THE RECORDS »
_ _ _ _

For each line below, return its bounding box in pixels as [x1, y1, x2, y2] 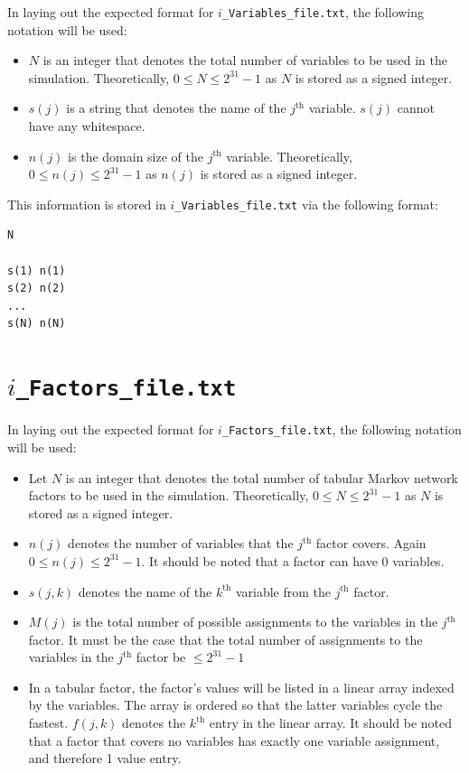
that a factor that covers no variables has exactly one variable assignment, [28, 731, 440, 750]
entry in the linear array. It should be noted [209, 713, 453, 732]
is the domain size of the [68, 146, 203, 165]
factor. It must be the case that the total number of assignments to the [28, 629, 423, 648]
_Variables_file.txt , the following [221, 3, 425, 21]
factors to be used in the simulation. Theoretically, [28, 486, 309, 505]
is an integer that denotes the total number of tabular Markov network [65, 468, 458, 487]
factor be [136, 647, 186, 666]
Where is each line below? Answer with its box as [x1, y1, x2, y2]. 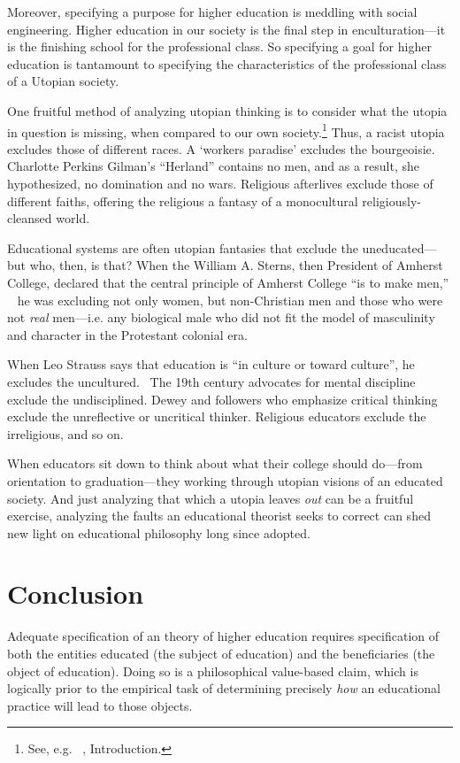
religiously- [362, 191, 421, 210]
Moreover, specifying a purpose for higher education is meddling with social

_ _ _ _

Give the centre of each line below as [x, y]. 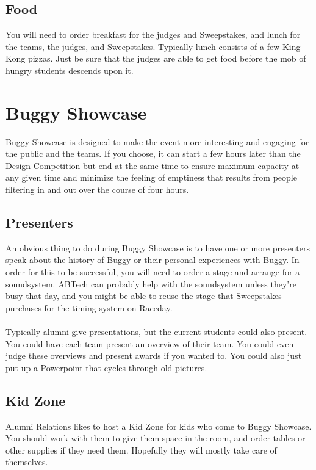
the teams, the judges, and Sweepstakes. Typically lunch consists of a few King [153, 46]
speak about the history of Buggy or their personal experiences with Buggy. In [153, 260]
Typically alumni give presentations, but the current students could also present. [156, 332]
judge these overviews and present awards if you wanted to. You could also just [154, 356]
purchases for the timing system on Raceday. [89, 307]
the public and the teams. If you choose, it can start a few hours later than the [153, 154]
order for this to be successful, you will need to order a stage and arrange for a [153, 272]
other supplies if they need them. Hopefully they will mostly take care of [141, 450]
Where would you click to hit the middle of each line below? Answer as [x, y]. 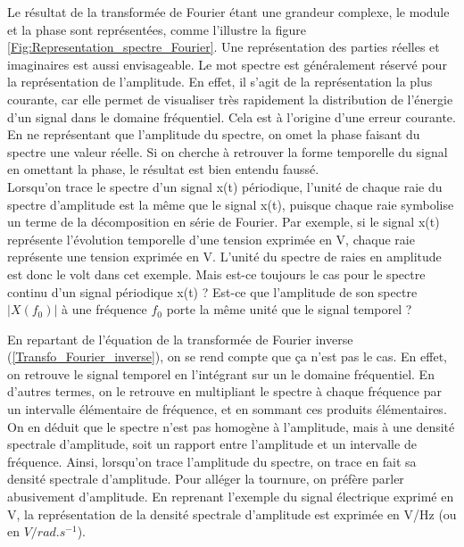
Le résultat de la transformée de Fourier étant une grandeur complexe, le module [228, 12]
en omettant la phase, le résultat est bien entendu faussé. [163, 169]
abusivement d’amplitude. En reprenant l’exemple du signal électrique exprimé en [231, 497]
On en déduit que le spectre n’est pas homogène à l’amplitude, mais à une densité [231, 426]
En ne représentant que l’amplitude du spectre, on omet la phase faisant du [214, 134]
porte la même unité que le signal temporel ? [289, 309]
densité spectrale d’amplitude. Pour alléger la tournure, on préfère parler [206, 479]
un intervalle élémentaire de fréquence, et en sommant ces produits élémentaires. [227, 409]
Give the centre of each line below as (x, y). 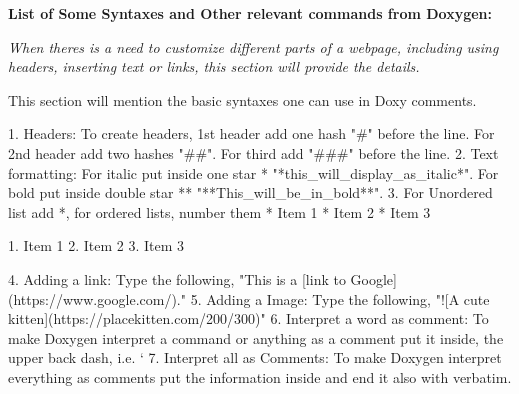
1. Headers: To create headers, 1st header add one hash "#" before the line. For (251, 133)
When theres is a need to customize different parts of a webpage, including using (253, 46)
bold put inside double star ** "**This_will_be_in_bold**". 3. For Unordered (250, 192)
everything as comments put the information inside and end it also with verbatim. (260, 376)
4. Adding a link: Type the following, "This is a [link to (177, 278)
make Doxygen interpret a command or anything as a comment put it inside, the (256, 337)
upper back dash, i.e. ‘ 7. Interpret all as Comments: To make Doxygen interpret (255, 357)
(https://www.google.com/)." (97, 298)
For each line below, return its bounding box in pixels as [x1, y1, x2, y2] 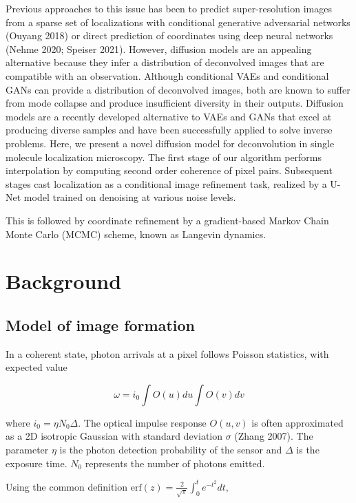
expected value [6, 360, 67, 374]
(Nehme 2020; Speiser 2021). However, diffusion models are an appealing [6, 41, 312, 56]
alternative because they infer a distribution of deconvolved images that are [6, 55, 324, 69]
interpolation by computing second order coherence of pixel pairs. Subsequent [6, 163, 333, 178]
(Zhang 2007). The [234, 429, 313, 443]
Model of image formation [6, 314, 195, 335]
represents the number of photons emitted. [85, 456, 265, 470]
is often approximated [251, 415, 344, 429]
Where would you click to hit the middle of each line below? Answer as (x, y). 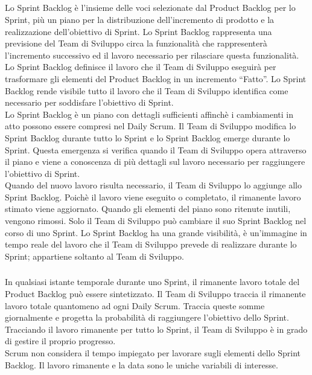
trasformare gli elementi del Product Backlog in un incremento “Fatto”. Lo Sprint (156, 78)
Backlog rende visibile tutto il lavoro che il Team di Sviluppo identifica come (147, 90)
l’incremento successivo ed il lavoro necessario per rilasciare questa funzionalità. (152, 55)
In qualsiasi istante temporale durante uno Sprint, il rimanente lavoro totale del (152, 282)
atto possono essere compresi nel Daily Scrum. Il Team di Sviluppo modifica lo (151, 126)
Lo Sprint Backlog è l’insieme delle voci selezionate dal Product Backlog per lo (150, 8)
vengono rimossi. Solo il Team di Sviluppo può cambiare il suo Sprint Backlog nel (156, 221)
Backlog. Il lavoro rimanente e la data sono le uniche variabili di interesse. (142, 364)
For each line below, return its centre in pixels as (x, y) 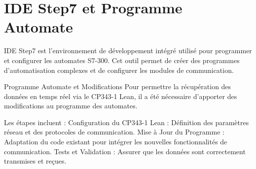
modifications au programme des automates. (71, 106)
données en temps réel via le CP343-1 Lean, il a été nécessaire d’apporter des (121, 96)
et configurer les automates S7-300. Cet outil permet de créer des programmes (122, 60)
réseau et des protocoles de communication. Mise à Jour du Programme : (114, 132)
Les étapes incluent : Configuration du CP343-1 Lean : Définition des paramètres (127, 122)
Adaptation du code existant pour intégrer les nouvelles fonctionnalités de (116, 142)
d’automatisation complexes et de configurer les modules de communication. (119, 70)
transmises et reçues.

_ _ _ _

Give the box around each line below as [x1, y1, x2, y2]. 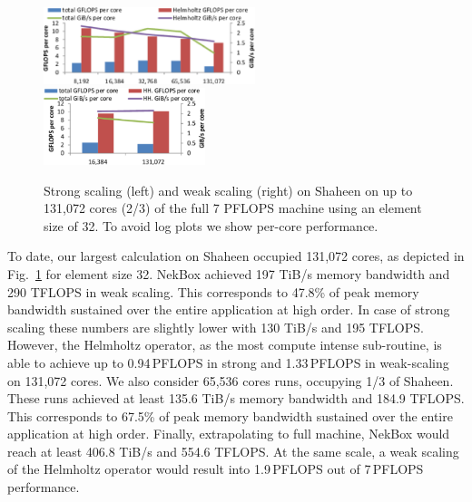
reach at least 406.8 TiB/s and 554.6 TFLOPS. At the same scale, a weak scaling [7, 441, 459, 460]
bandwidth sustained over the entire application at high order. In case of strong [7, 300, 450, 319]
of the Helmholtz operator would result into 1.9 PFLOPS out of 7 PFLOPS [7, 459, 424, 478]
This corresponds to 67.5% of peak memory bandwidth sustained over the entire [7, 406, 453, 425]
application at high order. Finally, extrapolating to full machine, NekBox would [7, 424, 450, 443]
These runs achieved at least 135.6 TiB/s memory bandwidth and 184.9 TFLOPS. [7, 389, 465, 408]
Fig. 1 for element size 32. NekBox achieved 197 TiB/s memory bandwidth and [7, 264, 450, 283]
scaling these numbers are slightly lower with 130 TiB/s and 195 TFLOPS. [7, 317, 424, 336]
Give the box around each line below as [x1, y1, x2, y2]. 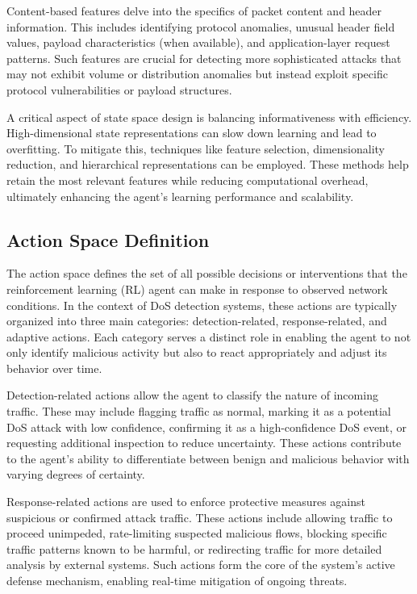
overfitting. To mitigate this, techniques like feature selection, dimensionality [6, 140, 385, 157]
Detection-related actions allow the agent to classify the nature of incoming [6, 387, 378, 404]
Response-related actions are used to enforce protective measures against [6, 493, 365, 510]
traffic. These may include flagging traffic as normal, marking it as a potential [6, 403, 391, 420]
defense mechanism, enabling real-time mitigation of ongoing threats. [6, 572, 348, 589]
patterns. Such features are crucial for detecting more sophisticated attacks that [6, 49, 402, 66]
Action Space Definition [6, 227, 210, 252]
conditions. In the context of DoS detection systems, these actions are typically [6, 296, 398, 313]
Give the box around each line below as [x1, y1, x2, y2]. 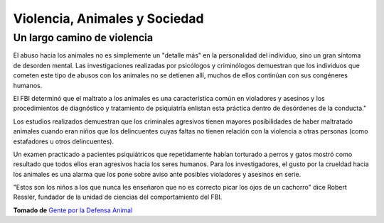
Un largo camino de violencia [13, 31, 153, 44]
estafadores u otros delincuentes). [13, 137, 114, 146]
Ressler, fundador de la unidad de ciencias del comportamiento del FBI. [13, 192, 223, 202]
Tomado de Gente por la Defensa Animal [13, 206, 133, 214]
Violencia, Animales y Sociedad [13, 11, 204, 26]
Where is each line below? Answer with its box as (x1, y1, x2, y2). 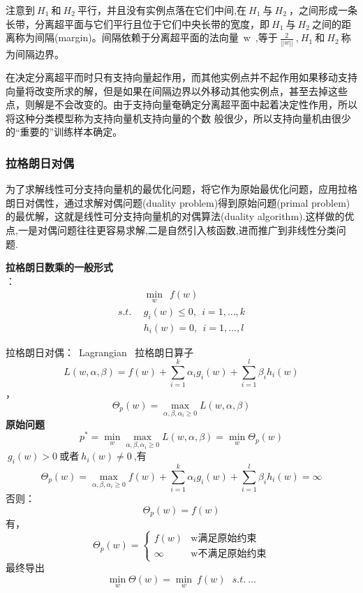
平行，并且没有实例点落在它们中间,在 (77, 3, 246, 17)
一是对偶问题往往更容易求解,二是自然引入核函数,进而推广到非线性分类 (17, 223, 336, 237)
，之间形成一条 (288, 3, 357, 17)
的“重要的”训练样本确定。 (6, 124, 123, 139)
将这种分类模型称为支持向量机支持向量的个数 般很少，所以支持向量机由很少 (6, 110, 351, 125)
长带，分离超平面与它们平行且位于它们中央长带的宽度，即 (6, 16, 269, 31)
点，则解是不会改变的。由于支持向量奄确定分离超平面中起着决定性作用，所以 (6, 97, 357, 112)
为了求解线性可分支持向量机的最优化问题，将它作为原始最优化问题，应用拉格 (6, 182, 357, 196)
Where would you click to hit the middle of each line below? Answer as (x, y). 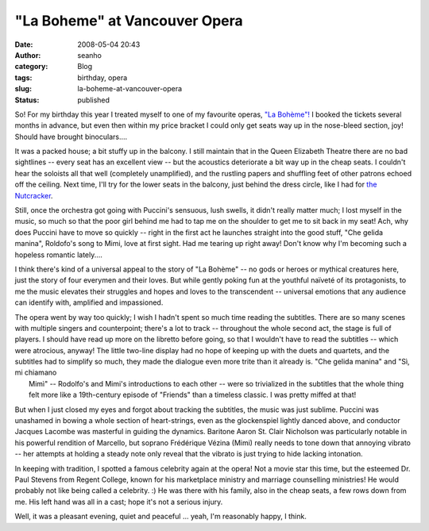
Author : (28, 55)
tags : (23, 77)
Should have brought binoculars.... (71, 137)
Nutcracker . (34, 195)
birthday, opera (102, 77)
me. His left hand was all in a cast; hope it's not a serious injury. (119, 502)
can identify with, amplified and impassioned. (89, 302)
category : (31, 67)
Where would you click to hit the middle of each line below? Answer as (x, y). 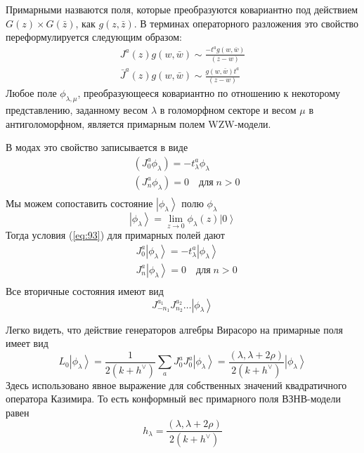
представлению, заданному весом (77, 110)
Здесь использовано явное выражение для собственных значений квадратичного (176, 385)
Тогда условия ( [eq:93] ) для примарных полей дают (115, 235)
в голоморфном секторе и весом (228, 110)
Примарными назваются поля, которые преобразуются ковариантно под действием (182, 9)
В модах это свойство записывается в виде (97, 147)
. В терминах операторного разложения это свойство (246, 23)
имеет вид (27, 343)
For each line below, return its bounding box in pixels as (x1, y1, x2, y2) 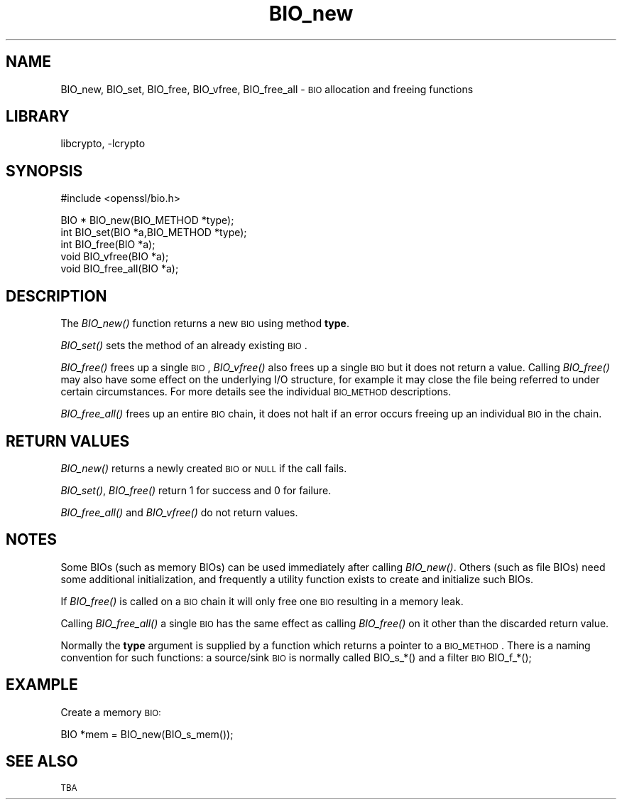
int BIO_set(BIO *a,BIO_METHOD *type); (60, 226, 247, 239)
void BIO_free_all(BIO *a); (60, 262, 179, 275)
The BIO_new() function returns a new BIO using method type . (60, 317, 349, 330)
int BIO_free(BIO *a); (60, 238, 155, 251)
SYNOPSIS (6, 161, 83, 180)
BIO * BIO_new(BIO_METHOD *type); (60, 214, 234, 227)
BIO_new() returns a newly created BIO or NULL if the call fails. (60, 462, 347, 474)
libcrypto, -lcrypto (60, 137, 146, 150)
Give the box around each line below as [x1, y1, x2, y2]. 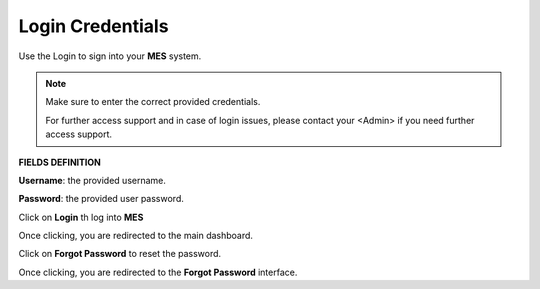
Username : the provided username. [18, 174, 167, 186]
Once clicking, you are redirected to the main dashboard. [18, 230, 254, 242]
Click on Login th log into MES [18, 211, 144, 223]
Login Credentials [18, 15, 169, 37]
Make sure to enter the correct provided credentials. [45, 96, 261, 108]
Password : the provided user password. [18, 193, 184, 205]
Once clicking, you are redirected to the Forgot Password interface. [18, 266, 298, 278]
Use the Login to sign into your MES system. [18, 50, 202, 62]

_ _ _ _

BRIEF »
Your answer must be the exact lines from the records above, from the one containing "в голоморфном секторе и весом (228, 110)" through the one containing "void BIO_free_all(BIO *a);", both included, with every picture left out.

SOLUTION »
в голоморфном секторе и весом (228, 110)
Примарными назваются поля, которые преобразуются ковариантно под действием (182, 9)
В модах это свойство записывается в виде (97, 147)
. В терминах операторного разложения это свойство (246, 23)
имеет вид (27, 343)
For each line below, return its bounding box in pixels as (x1, y1, x2, y2) 
int BIO_set(BIO *a,BIO_METHOD *type); (60, 226, 247, 239)
void BIO_free_all(BIO *a); (60, 262, 179, 275)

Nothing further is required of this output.